All Java source files in the entire application are placed in one dex, and multidex is not considered here

Dex file header

  1. Magic: generally called magic number, it can determine whether the current dex file is valid or not. It can be seen that its size is 9 h, that is, he uses 8 1 byte unsigned numbers.

  2. Checksum: indicates the checksum of the dex file, which is used to determine whether the dex file is damaged

  3. Signature [] : used to verify the dex file, which is a sha-1 signature of the entire dex file.

  4. File_size: indicates the size of a file, occupying 4 bytes

  5. Header_size: indicates the header size of the DEX, occupying 4 bytes

  6. Endian_tga: specifies the CPU in the DEX environment. The default value is 0x123456789

  7. Link_size and link_off: specify the size of the link segment and the offset of the file, respectively, usually 0

  8. Map_off: specifies the DexMapList file offset

  9. String_ids_size and string_IDs_offf: These two fields represent the number and positional offsets of all strings used in the dex file. By converting size to 16 and offset to 112.

10 00 00 00 00 00 00 00 00 00 00 00 00 00 00 00 00 00 00 00 00 00 00 00 00 00 00 00 00 00 00 00 00 00 00 00 00 00 00 00 The last null character “0” indicates the end. And then we find 70H and let’s see

Now let’s look at 70h

Starting at 70 and ending at AOh, all selected are the offsets of the string by which we can find the string. If you look at the second box above, which is the index of the string, you can see that it also starts at 70H and is 40h, which is to A0h. The actual string index is stored in this area. So if we look at 70H, the first 92, 01, 00, 00, that represents the offset address 0192H, and then we look for 0192h

As you can see, I have selected 8 bytes in total, of which we can use 6 bytes. The first 06 is the number of bytes we use, and the last 0 is the end of the string. Let’s convert them:

hexadecimal 3C 69 6E 69 74 3E
The decimal system 60 105 110 105 116 62
ASCII < i n i t >

Online base conversion table

Online ASCII comparison table

In this way we can find the hexadecimal string and convert it to the corresponding string.

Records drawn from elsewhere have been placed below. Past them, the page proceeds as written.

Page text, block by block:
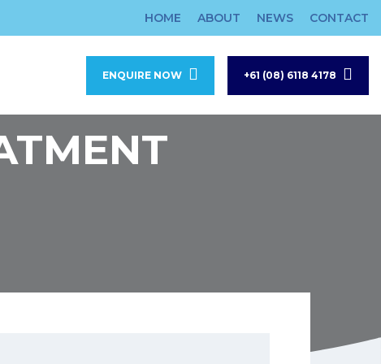
HOME ABOUT NEWS CONTACT
ENQUIRE NOW +61 (08) 6118 4178
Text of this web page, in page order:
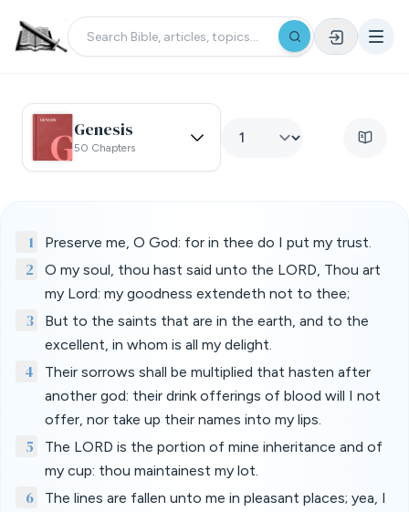
Genesis
50 Chapters
1 Preserve me, O God: for in thee do I put my trust.
2
O my soul, thou hast said unto the LORD, Thou art
my Lord: my goodness extendeth not to thee;
3
But to the saints that are in the earth, and to the
excellent, in whom is all my delight.
4
Their sorrows shall be multiplied that hasten after
another god: their drink offerings of blood will I not
offer, nor take up their names into my lips.
5
The LORD is the portion of mine inheritance and of
my cup: thou maintainest my lot.
6
The lines are fallen unto me in pleasant places; yea, I
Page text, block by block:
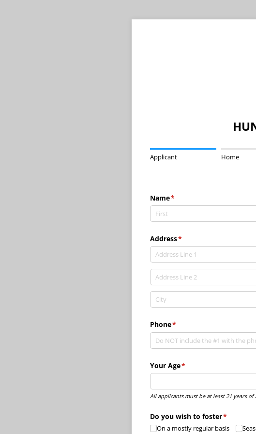
Applicant Home
Name*
(required)
Address*
(required)
Phone*
(required)
Your Age*
(required)
All applicants must be at least 21 years of
Do you wish to foster*
(required)
On a mostly regular basis
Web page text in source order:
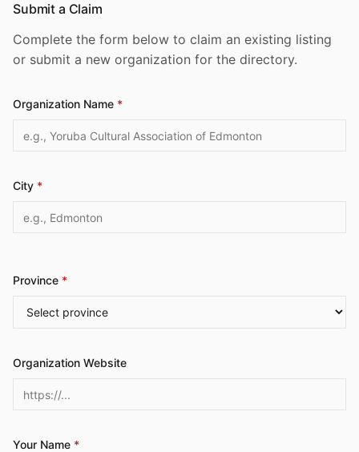
Submit a Claim
Complete the form below to claim an existing listing
or submit a new organization for the directory.
Organization Name *
City *
Province *
Organization Website
Your Name *
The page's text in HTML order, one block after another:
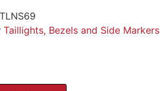
Taillights, Bezels and Side Markers
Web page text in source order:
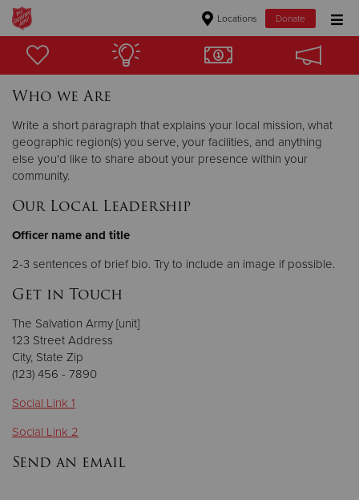
Locations Donate
Donate Goods
Donate Clothing, Furniture & Household Items
Give Now
$100
Who we Are
Write a short paragraph that explains your local mission, what
geographic region(s) you serve, your facilities, and anything
else you'd like to share about your presence within your
community.
Our Local Leadership
Officer name and title
2-3 sentences of brief bio. Try to include an image if possible.
Get in Touch
The Salvation Army [unit]
123 Street Address
City, State Zip
(123) 456 - 7890
Social Link 1
Social Link 2
Send an email
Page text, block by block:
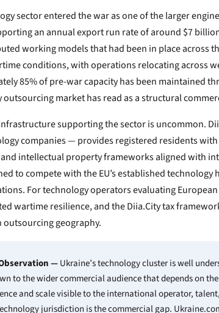
sector entered the war as one of the larger
an annual export run rate of around $7
working models that had been in place across
conditions, with operations relocating across
85% of pre-war capacity has been maintained
outsourcing market has read as a structural
supporting the sector is uncommon.
companies — provides registered residents
intellectual property frameworks aligned with
to compete with the EU’s established
For technology operators evaluating
wartime resilience, and the Diia.City tax
outsourcing geography.
—Ukraine’s technology cluster is well
to the wider commercial audience that depends on
and scale visible to the international operator,
jurisdiction is the commercial gap.
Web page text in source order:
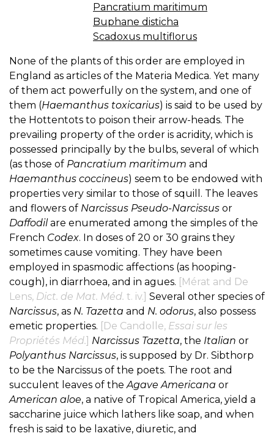
Pancratium maritimum
Buphane disticha
Scadoxus multiflorus
None of the plants of this order are employed in
England as articles of the Materia Medica. Yet many
of them act powerfully on the system, and one of
them (Haemanthus toxicarius) is said to be used by
the Hottentots to poison their arrow-heads. The
prevailing property of the order is acridity, which is
possessed principally by the bulbs, several of which
(as those of Pancratium maritimum and
Haemanthus coccineus) seem to be endowed with
properties very similar to those of squill. The leaves
and flowers of Narcissus Pseudo-Narcissus or
Daffodilare enumerated among the simples of the
French Codex. In doses of 20 or 30 grains they
sometimes cause vomiting. They have been
employed in spasmodic affections (as hooping-
cough), in diarrhoea, and in agues. [Mérat and De
Lens, Dict. de Mat. Méd. t. iv.] Several other species of
Narcissus, as N. Tazetta and N. odorus, also possess
emetic properties. [De Candolle, Essai sur les
Propriétés Méd.] Narcissus Tazetta, the Italian or
Polyanthus Narcissus, is supposed by Dr. Sibthorp
to be the Narcissus of the poets. The root and
succulent leaves of the Agave Americana or
American aloe, a native of Tropical America, yield a
saccharine juice which lathers like soap, and when
fresh is said to be laxative, diuretic, and

Everything else is the same, we don’t need to look like this, in fact, we can directly find the corresponding value in the index area. Take this example above:

This number starts with 163, because he doesn’t have the 06 in front of him, which means he’s going to need at least six more.

That’s pretty much all the way down from 9. The above method can be used to find the specific location.

The index area

Type index:

Such as Hellow class index, Object index, String index. These are all the references that we have.

Method prototype Index:

Field index:

Method index:

The e above main method, printStream printing method, etc. It records the method index referenced by the current class and the inherited method index

Types of index:

Index all classes in the entire dex file

The map list:

It is a check on the entire header file

Data area

The value of each index is the data.

Finally, take a look at the unlikely format of the entire dex

Difference between Class and Dex

Each class file is a table. This file only records the current Java information.

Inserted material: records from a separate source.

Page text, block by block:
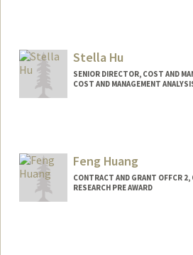
Stella Hu
SENIOR DIRECTOR, COST AND
COST AND MANAGEMENT
Feng Huang
CONTRACT AND GRANT OFFCR 2,
RESEARCH PRE AWARD
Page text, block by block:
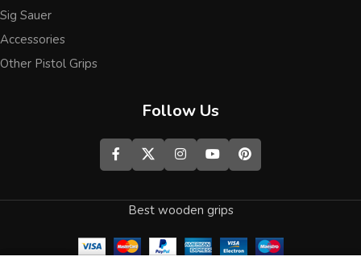
Sig Sauer
Accessories
Other Pistol Grips
Follow Us
Best wooden grips
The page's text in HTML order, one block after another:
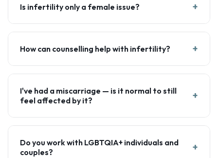
Is infertility only a female issue? +
How can counselling help with infertility? +
I've had a miscarriage — is it normal to still
feel affected by it?
+
Do you work with LGBTQIA+ individuals and
couples?
+
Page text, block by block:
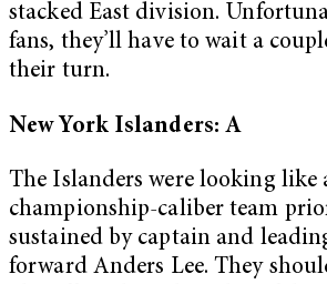
stacked East division.
fans, they’ll have to wait a
their turn.
New York Islanders: A
The Islanders were looking like
championship-caliber team
sustained by captain and
forward Anders Lee. They
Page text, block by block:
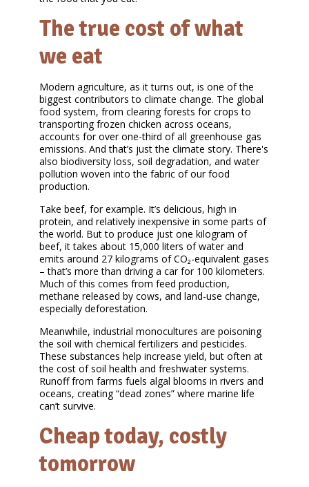
The true cost of what
we eat
Modern agriculture, as it turns out, is one of the
biggest contributors to climate change. The global
food system, from clearing forests for crops to
transporting frozen chicken across oceans,
accounts for over one-third of all greenhouse gas
emissions. And that’s just the climate story. There's
also biodiversity loss, soil degradation, and water
pollution woven into the fabric of our food
production.
Take beef, for example. It’s delicious, high in
protein, and relatively inexpensive in some parts of
the world. But to produce just one kilogram of
beef, it takes about 15,000 liters of water and
emits around 27 kilograms of CO₂-equivalent gases
– that’s more than driving a car for 100 kilometers.
Much of this comes from feed production,
methane released by cows, and land-use change,
especially deforestation.
Meanwhile, industrial monocultures are poisoning
the soil with chemical fertilizers and pesticides.
These substances help increase yield, but often at
the cost of soil health and freshwater systems.
Runoff from farms fuels algal blooms in rivers and
oceans, creating “dead zones” where marine life
can’t survive.
Cheap today, costly
tomorrow
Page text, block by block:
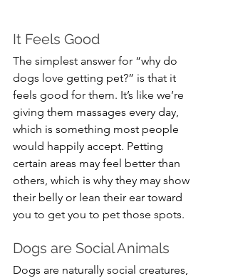
It Feels Good
The simplest answer for “why do
dogs love getting pet?” is that it
feels good for them. It’s like we’re
giving them massages every day,
which is something most people
would happily accept. Petting
certain areas may feel better than
others, which is why they may show
their belly or lean their ear toward
you to get you to pet those spots.
Dogs are Social Animals
Dogs are naturally social creatures,
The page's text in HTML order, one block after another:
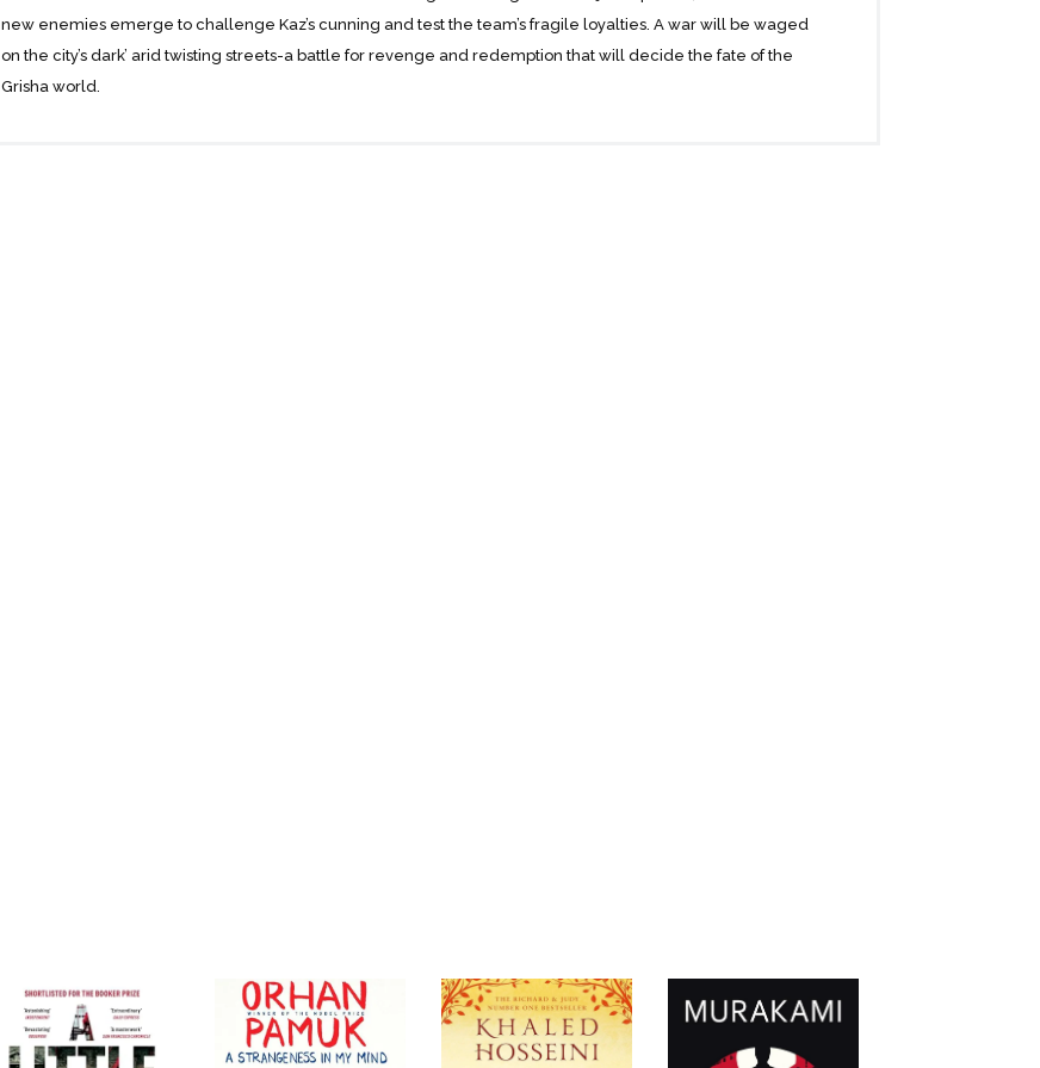
new enemies emerge to challenge Kaz’s cunning and test the team’s fragile loyalties. A war will be waged
on the city’s dark’ arid twisting streets-a battle for revenge and redemption that will decide the fate of the
Grisha world.
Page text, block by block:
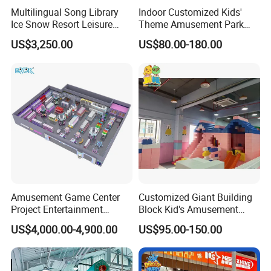
Multilingual Song Library
Ice Snow Resort Leisure
Plaza Karaoke Booth
US$3,250.00
Indoor Customized Kids'
Theme Amusement Park
Playground Equipment for
Fun
US$80.00-180.00
Amusement Game Center
Project Entertainment
Facility Gaming Equipment
Coin Operated Arcade Game
Machine
US$4,000.00-4,900.00
Customized Giant Building
Block Kid's Amusement
Park Soft Play Toys Indoor
Playground
US$95.00-150.00
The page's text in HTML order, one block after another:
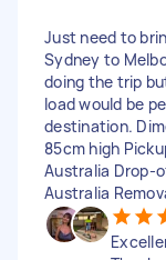
Just need to
Sydney to
doing the trip
load would be
destination.
85cm high
Australia Drop-
Australia
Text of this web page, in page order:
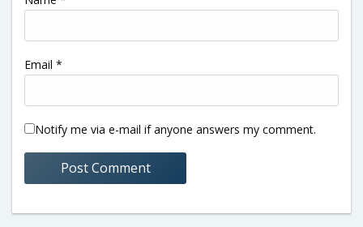
Email *
Notify me via e-mail if anyone answers my comment.
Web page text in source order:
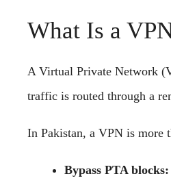
What Is a
A Virtual Private Network
traffic is routed through a
In Pakistan, a VPN is more
Bypass PTA blocks:
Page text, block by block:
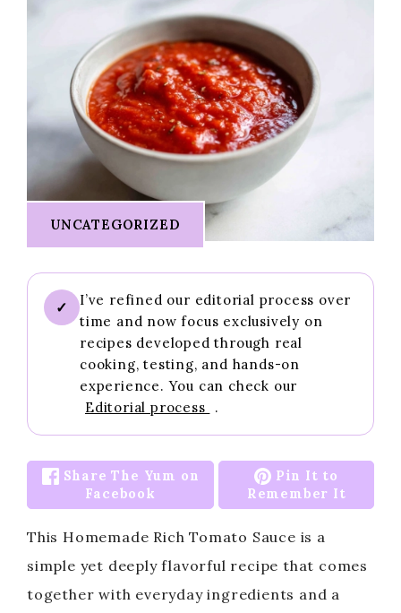
UNCATEGORIZED
✓
I’ve refined our editorial process over
time and now focus exclusively on
recipes developed through real
cooking, testing, and hands-on
experience. You can check our
Editorial process
.
Share The Yum on
Facebook
Pin It to
Remember It
This Homemade Rich Tomato Sauce is a
simple yet deeply flavorful recipe that comes
together with everyday ingredients and a
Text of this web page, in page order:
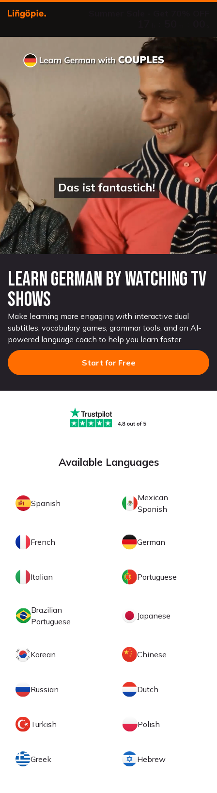
Learn German by watching TV
shows
Make learning more engaging with interactive dual
subtitles, vocabulary games, grammar tools, and an AI-
powered language coach to help you learn faster.
Start for Free
Available Languages
Spanish
Mexican
Spanish
French German
Italian Portuguese
Brazilian
Portuguese
Japanese
Korean Chinese
Russian Dutch
Turkish Polish
Greek Hebrew
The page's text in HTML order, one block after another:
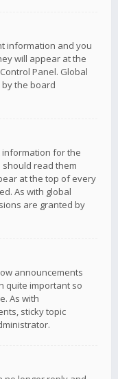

Dex divides the file into three areas that store information about all the Java files in the project, so dex takes advantage as the class grows. He only needs a DEX file, many areas can be reused, reducing the size of the DEX file.

In essence, they are the same, dex evolved from the class file, but there is a lot of redundant information in CalSS, dex removed the redundant information, and integrated


If this article is helpful to your place, we are honored, if there are mistakes and questions in the article, welcome to put forward!